| WHAT YOU NEED TO DO |
Go over the entries and report the lines where the word "sudo" occurs.

(Extracted data entries)
▼▼▼
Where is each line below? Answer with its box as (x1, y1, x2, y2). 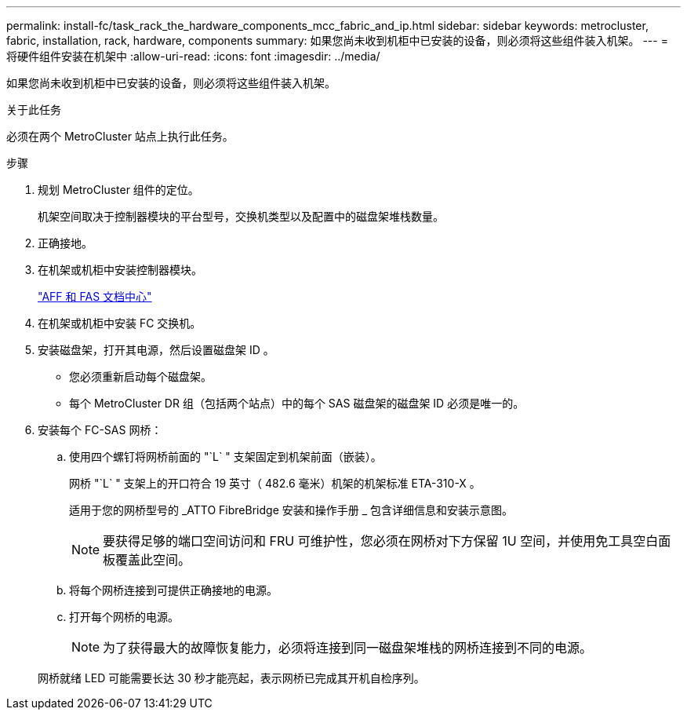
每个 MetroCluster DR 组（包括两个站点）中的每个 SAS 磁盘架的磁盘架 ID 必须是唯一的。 (69, 396, 525, 410)
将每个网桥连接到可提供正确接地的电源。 (69, 583, 278, 597)
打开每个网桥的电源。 (69, 610, 179, 623)
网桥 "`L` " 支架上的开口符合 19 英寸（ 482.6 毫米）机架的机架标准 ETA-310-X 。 (69, 477, 481, 490)
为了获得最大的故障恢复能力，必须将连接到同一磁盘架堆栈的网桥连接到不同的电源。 (103, 640, 593, 656)
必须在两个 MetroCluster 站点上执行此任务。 (6, 130, 234, 143)
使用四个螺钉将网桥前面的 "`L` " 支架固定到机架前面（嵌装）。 (69, 450, 382, 463)
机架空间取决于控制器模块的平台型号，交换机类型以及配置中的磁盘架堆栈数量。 (38, 210, 444, 223)
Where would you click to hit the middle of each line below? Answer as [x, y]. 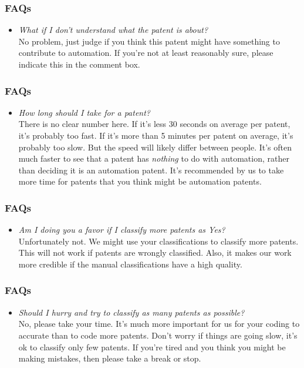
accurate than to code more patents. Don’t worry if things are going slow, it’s [158, 335]
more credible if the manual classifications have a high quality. [130, 264]
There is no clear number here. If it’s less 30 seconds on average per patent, [154, 124]
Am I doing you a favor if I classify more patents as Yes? [122, 230]
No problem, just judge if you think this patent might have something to [149, 41]
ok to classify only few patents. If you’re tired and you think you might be [152, 347]
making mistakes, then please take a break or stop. [110, 358]
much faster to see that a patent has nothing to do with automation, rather [154, 158]
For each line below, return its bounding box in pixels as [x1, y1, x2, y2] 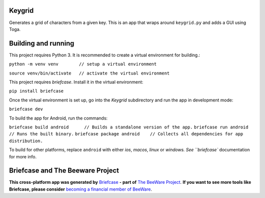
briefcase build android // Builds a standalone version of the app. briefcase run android [9, 124, 249, 130]
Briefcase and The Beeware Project [9, 167, 119, 175]
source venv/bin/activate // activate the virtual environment [9, 70, 170, 76]
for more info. [9, 153, 37, 159]
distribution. [9, 138, 43, 144]
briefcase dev [9, 106, 43, 112]
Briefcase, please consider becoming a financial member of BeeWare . [9, 186, 152, 192]
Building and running [9, 39, 75, 48]
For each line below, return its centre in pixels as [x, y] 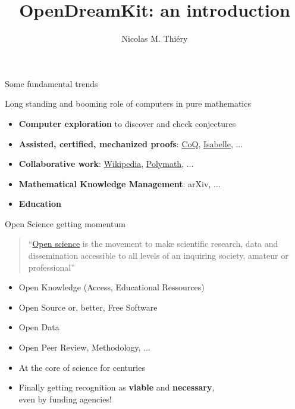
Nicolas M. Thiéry [155, 38]
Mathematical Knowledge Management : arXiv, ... [120, 183]
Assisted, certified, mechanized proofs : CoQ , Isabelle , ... [131, 143]
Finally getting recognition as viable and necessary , [117, 387]
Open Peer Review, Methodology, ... [84, 347]
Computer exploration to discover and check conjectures [127, 123]
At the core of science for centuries [82, 367]
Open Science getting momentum [65, 223]
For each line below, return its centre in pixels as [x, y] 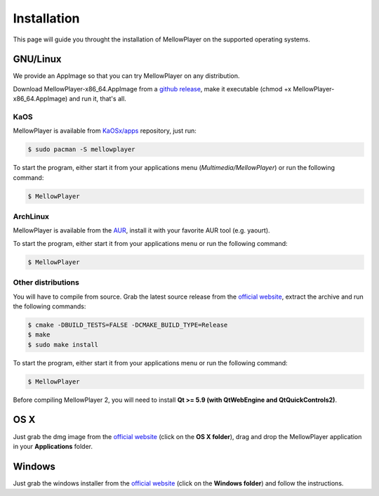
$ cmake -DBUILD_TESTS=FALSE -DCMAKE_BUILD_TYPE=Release [128, 325]
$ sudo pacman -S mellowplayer [82, 150]
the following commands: [49, 306]
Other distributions [46, 282]
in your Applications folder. [53, 446]
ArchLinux [31, 216]
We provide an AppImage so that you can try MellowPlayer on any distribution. [126, 76]
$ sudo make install [63, 345]
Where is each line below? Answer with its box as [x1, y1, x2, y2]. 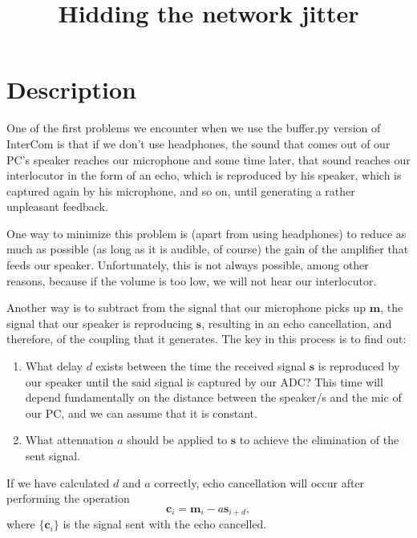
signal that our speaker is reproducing [6, 314, 193, 331]
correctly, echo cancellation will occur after [154, 474, 365, 491]
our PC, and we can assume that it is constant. [25, 404, 257, 421]
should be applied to [127, 431, 228, 448]
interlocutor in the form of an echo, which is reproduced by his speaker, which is [6, 167, 402, 184]
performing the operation [6, 490, 130, 507]
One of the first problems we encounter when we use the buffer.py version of [6, 119, 381, 136]
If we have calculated [6, 474, 110, 491]
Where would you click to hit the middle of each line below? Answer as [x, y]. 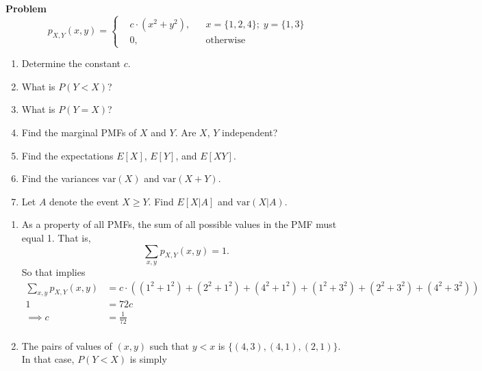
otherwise [226, 40]
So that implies [53, 271]
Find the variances [60, 178]
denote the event [84, 201]
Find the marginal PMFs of [79, 132]
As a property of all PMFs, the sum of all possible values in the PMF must [179, 224]
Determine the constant [71, 63]
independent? [250, 132]
▲▲▲
| EXERCISE RESULT |
$ sudo pacman -S mellowplayer [82, 150]
$ sudo make install [63, 345]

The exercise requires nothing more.